I notice that on line "Welcome back; your last visit was: ..." it swap between "Yesterday, 11:03 PM" and  "Today, 12:03 AM". Cache is cleared. I tested with IE and Opera browser but has no problem like this. 

Does it weird that only FF has this problem?

Edit: If anyone have problem like me, I will try to remove plugin one by one for finding problem.
Edit2: I use any FF skin.


----------



## tomrev (Jan 26, 2011)

I tried disable all FF plugin but it still has the same problem. I guess it's not because of FF plugin but FF browser itself.


----------



## ProtoKun7 (Jan 26, 2011)

tomrev said:
			
		

> Edit2: I use any FF skin.


He's talking about the forum skin; Classic, Lite or v3. My guess is that if you didn't realise this you're on v3.

I logged out and back using 3.6.13 and I had no difficulties with it.


----------



## tomrev (Jan 26, 2011)

ProtoKun7, Thank you. Where is skin setting? 

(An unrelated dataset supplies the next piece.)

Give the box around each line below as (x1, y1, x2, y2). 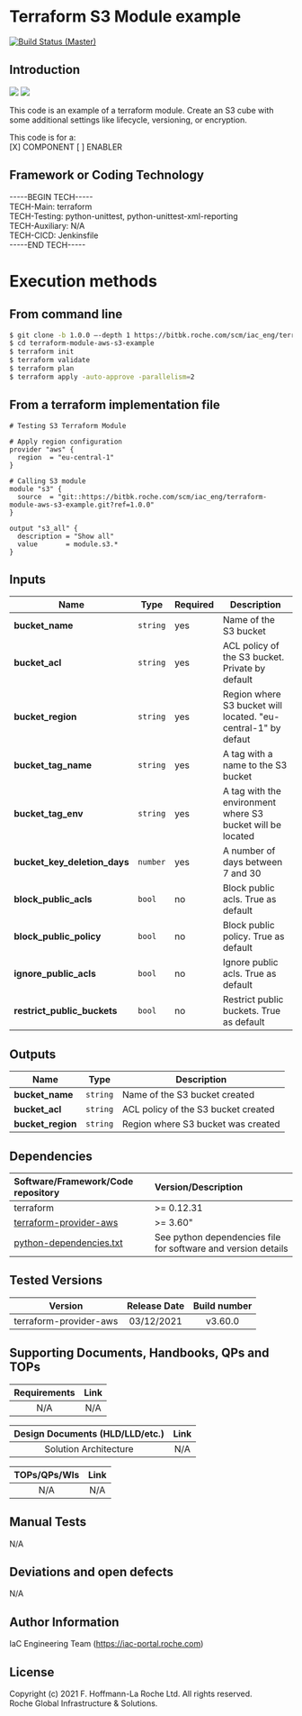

It may be only my FF setting and only a minor problem. If I login, I press escape and it stop auto refresh, only a bit annoying.


----------



## FireGrey (Jan 26, 2011)

Uninstall and Install the newest firefox.


----------



## ProtoKun7 (Jan 26, 2011)

On most pages (all apart from some such as the portal) including this one, there's a skin selector at the bottom of the page, just above Privacy Policy.


----------



## Cloak519 (Feb 1, 2011)

Bump.
Thought I wouldn't bother starting a new thread but I do have this problem too.
Using the latest version of Firefox.


----------